Nos textos mais antigos, o “Anjo de Javé” (Gn 16,7; 22,11; Ex 3,2; Jz 2,1, etc.; cf. no NT: Mt 1,20; 28,2; At 7,38) ou o “Anjo de Deus” (Gn 21,17; 31,11; Ex 14,19, etc.) não é um anjo distinto de Deus (como aqui em nossa leitura), é o próprio Deus quando se apresenta em forma visível aos seres humanos. Nos textos posteriores, os anjos são criaturas de Deus e inferiores a ele, membros de sua corte celeste, chamados “filhos de Deus” (Jó 1,6; 2,1; 38,7; Sl 29,1; 82,1; 89,7), “santos” (Jó 5,1), “exército do céu” (1 Rs 22,19; Ne 9,6; Sl 103,21; 148,2). Da sua assembleia (Jó 2,1) partem os mensageiros (daí o sentido a palavra anjo) que Deus envia à terra. Umas vezes são executores de suas vinganças, anjos de destruição (Ex 12,23; cf. 2Rs 19,35; Ez 9,1; Sl 78,49), outras vezes são protetores dos povos (Ex 23,20; Dn 10,13) e de indivíduos (Tb 3,17; 5,4…cf. Gn 24,7), outras vezes intermediários ou intérpretes na profecia e no gênero apocalíptico (Ex 40,3; Dn 8,16; 9,21s; 10,5s; Zc 1,8s; 2,2; Ap 1,1; 10,1-11 etc.). A doutrina dos anjos progredirá no judaísmo, no Novo Testamento e nos livros apócrifos.
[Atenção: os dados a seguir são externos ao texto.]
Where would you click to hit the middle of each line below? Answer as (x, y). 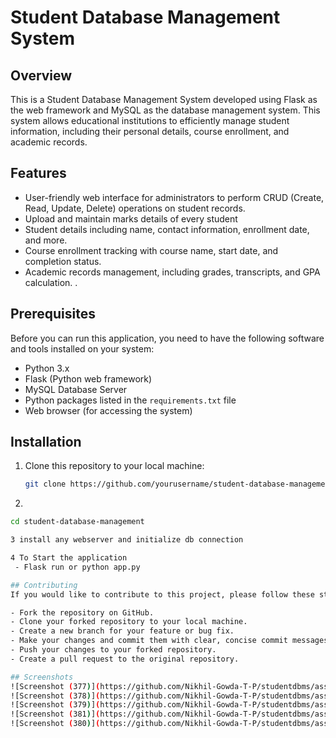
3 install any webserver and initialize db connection (127, 540)
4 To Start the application (69, 558)
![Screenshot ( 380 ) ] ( (55, 724)
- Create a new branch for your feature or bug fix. (122, 631)
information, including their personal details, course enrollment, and (150, 131)
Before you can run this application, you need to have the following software (167, 338)
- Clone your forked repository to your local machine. (129, 622)
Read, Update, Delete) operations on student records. (135, 208)
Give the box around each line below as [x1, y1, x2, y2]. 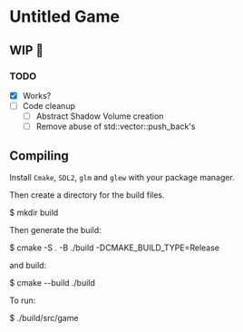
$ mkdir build [9, 207, 59, 218]
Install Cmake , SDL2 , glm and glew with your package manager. [9, 171, 236, 182]
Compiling [9, 148, 70, 163]
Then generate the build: [9, 224, 102, 235]
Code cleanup [22, 100, 75, 111]
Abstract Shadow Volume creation [35, 111, 164, 122]
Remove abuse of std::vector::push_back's [35, 121, 196, 132]
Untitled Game [9, 6, 121, 27]
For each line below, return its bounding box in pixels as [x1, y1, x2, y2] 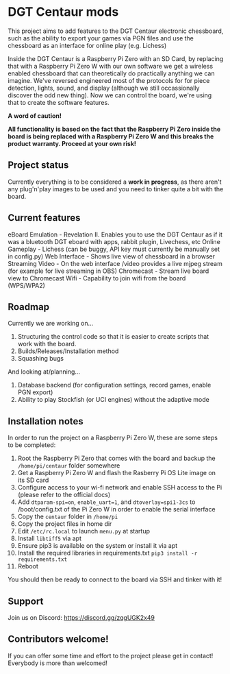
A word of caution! [8, 111, 62, 120]
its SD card [17, 476, 49, 484]
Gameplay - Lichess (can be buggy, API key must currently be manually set [8, 245, 220, 253]
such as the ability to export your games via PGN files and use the [8, 34, 194, 42]
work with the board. [17, 340, 77, 348]
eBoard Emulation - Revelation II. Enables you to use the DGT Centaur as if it [8, 230, 223, 239]
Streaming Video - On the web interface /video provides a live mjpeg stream [8, 259, 223, 267]
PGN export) [17, 388, 53, 396]
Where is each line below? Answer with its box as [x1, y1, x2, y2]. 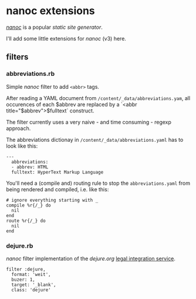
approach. [6, 125, 31, 132]
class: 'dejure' [11, 287, 51, 293]
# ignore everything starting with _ [6, 197, 99, 203]
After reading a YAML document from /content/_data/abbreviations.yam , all [6, 94, 191, 101]
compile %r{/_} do [6, 202, 51, 208]
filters [6, 52, 29, 62]
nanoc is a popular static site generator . [6, 24, 103, 31]
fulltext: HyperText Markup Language [11, 169, 104, 175]
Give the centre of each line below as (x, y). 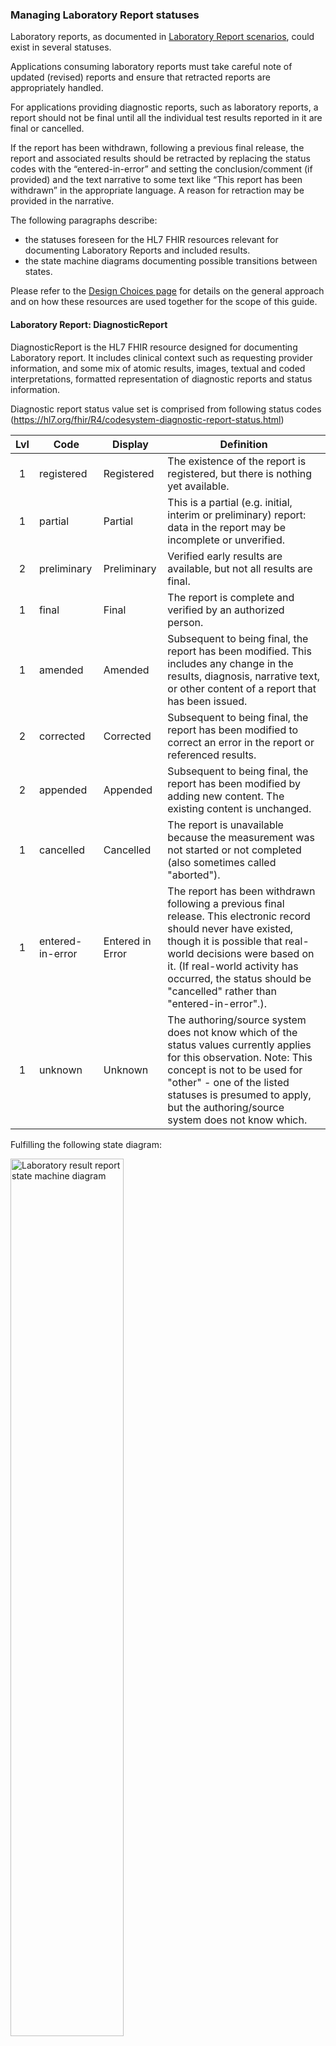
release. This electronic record (239, 916)
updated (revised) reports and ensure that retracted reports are (140, 77)
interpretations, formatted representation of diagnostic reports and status (161, 379)
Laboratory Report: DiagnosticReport (89, 324)
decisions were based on (255, 953)
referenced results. (212, 755)
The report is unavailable (225, 825)
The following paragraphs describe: (84, 220)
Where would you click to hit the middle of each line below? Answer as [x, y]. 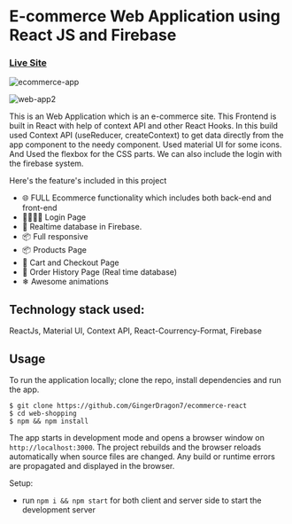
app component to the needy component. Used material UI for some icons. [146, 145]
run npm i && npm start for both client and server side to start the [142, 501]
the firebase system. [46, 164]
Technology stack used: [77, 309]
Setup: [21, 483]
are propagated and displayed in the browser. [92, 466]
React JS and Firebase [93, 35]
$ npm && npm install [49, 422]
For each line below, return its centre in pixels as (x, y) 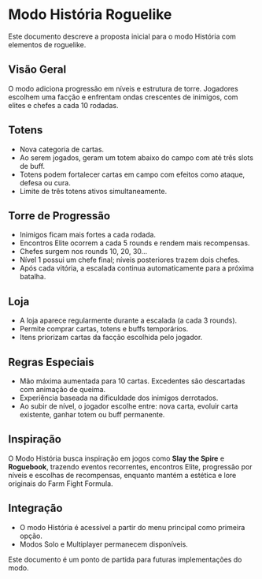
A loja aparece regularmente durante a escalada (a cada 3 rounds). (128, 320)
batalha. (33, 277)
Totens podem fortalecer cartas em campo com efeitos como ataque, (132, 174)
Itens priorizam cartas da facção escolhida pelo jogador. (111, 338)
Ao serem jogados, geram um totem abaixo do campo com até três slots (137, 157)
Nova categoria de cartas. (62, 149)
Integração (35, 508)
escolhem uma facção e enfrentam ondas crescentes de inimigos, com (123, 97)
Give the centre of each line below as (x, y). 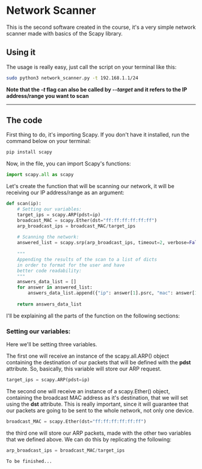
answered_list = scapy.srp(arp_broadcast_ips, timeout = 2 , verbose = (103, 243)
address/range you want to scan (47, 96)
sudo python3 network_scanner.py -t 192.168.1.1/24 (72, 78)
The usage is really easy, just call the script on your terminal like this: (91, 67)
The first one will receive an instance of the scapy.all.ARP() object (88, 356)
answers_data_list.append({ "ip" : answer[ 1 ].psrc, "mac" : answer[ (112, 293)
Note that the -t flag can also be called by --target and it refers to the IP (97, 89)
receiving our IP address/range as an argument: (65, 192)
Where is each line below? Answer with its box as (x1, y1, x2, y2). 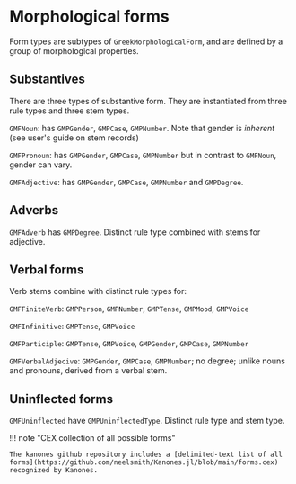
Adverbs (9, 202, 59, 218)
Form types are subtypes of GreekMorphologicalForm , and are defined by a (9, 36, 283, 47)
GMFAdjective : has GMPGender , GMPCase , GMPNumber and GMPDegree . (9, 176, 244, 187)
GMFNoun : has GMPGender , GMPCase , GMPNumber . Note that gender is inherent (9, 122, 275, 133)
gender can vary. (9, 159, 73, 170)
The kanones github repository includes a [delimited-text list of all (9, 450, 283, 460)
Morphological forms (9, 6, 170, 27)
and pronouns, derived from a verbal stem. (9, 365, 168, 376)
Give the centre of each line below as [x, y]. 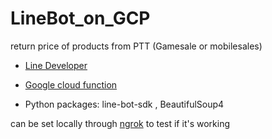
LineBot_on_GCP [80, 18]
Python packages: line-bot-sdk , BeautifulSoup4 [124, 104]
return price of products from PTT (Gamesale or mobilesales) [136, 46]
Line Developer [56, 65]
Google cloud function [71, 84]
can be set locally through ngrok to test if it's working [120, 123]
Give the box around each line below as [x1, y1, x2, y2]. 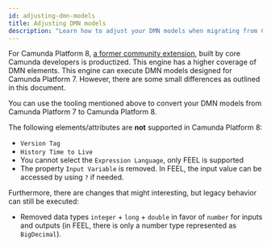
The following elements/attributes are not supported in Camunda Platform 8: [8, 122, 263, 133]
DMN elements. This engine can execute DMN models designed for [8, 66, 232, 76]
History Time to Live [19, 148, 93, 157]
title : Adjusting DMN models [8, 19, 106, 27]
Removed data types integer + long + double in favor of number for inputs [19, 212, 263, 222]
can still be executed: [8, 196, 79, 206]
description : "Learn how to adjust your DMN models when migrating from [8, 27, 258, 35]
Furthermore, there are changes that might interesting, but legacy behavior [8, 188, 256, 198]
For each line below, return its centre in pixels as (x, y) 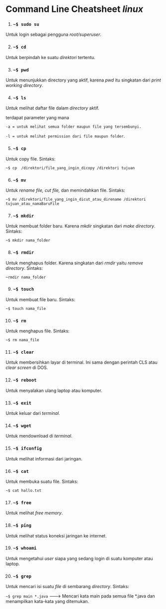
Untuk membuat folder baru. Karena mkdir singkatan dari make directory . (81, 226)
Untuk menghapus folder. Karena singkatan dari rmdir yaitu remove (75, 263)
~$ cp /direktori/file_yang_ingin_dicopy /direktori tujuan (70, 168)
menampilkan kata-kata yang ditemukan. (47, 602)
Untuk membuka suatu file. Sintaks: (42, 481)
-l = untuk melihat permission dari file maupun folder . (65, 136)
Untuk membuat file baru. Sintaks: (41, 300)
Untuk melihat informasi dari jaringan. (44, 458)
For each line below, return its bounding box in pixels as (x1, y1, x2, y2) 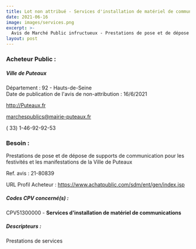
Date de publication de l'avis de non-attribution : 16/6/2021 (6, 90, 148, 97)
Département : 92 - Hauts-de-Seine (6, 84, 92, 91)
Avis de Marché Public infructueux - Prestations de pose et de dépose (11, 30, 190, 36)
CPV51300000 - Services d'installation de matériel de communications (6, 209, 182, 216)
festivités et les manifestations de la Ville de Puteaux (6, 158, 132, 165)
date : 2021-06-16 (6, 14, 48, 20)
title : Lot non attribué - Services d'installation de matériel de (6, 8, 174, 15)
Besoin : (6, 139, 30, 147)

“Caminho” e “terra” são termos fixos da fé e da teologia do Antigo Testamento, como também o verbo “levar, conduzir”, mas não o verbo “cuidar, guardar” (cf. a benção aarônica em Nm 6,24). Enquanto Israel crescia no Egito, Deus lhe preparou a terra, dirigindo a ação da natureza e da história (Sl 68,11). Dt 6 e 8 mostram como outros povos trabalharam para Israel.

Respeita-o e ouve a sua voz. Não lhe sejas rebelde, porque não suportará as vossas transgressões, e nele está o meu nome (v. 21).

A condução para as bênçãos está na obediência ao anjo durante a jornada. “Não lhes seja rebeldes” (grego) ou “não o amargures” (hebraico). A conquista da terra prometida está condicionada à escuta da Palavra de Deus. Os anjos são mensageiros, anunciadores, são “vozes”.

“Nele está o meu nome”; o anjo é portador do nome divino; portanto a desobediência ao anjo é desobediência a Deus. O nome exprime, representa e manifesta a pessoa. O anjo atua em “nome” do “Senhor” (Yhwh, Javé, cf. Ex 3,2-14): daí a gravidade de não acatá-lo, porque ele possui toda autoridade divina.

Se ouvires a sua voz e fizeres tudo o que eu disser, serei inimigo dos teus inimigos, e adversário dos teus adversários (v. 22).

Esta promessa universal lembra a vocação de Abraão que é mais positiva em Gn 12,3. O homem poderia abusar desta aliança que promete ajuda divina nas adversidades; mas ela está condicionada à absoluta fidelidade e a obediência do povo à voz do anjo, à Palavra e Lei de Deus.

O meu anjo irá à tua frente e te conduzirá à terra dos amorreus, dos hititas, dos fereseus, dos cananeus, dos heveus e dos jebuseus, e eu os exterminarei (v. 23).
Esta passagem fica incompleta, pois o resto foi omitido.